== What you will do ==
Your job is to print, exactly, the lines in the data below from the line with "Operation (20, 42)" through the line with "update noqa comments", both included, and to omit any picture.

== Data under study ==
· · · · · · ·

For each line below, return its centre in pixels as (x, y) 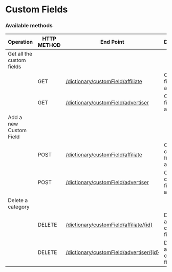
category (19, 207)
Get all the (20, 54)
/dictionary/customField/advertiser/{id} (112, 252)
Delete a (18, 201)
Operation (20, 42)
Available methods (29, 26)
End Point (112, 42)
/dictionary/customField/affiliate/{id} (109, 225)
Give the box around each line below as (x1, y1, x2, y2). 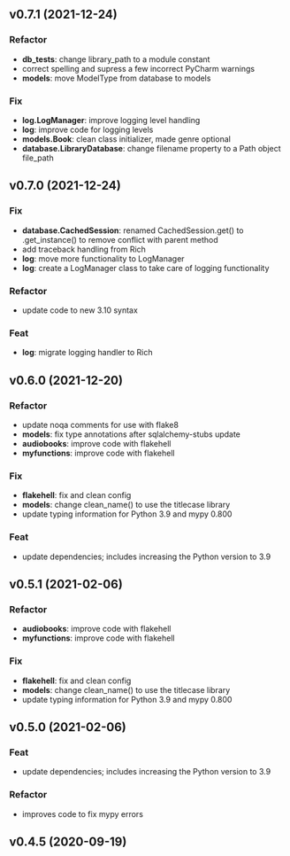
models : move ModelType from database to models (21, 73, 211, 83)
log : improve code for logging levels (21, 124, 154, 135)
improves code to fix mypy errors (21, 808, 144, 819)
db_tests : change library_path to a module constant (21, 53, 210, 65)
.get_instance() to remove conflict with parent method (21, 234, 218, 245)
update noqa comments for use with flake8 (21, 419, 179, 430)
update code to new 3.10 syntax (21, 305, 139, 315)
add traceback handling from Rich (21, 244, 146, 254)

· · · · · · ·

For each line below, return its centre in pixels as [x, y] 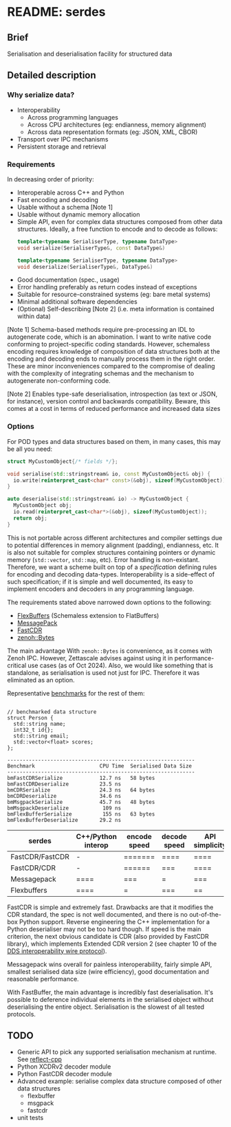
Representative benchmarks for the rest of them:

· · · · · · ·

== Answer to this exercise ==
Operation (20, 42)
Available methods (29, 26)
End Point (112, 42)
/dictionary/customField/affiliate/{id} (109, 225)
Give the box around each line below as (x1, y1, x2, y2). 
models : move ModelType from database to models (21, 73, 211, 83)
log : improve code for logging levels (21, 124, 154, 135)
improves code to fix mypy errors (21, 808, 144, 819)
db_tests : change library_path to a module constant (21, 53, 210, 65)
.get_instance() to remove conflict with parent method (21, 234, 218, 245)
update noqa comments for use with flake8 (21, 419, 179, 430)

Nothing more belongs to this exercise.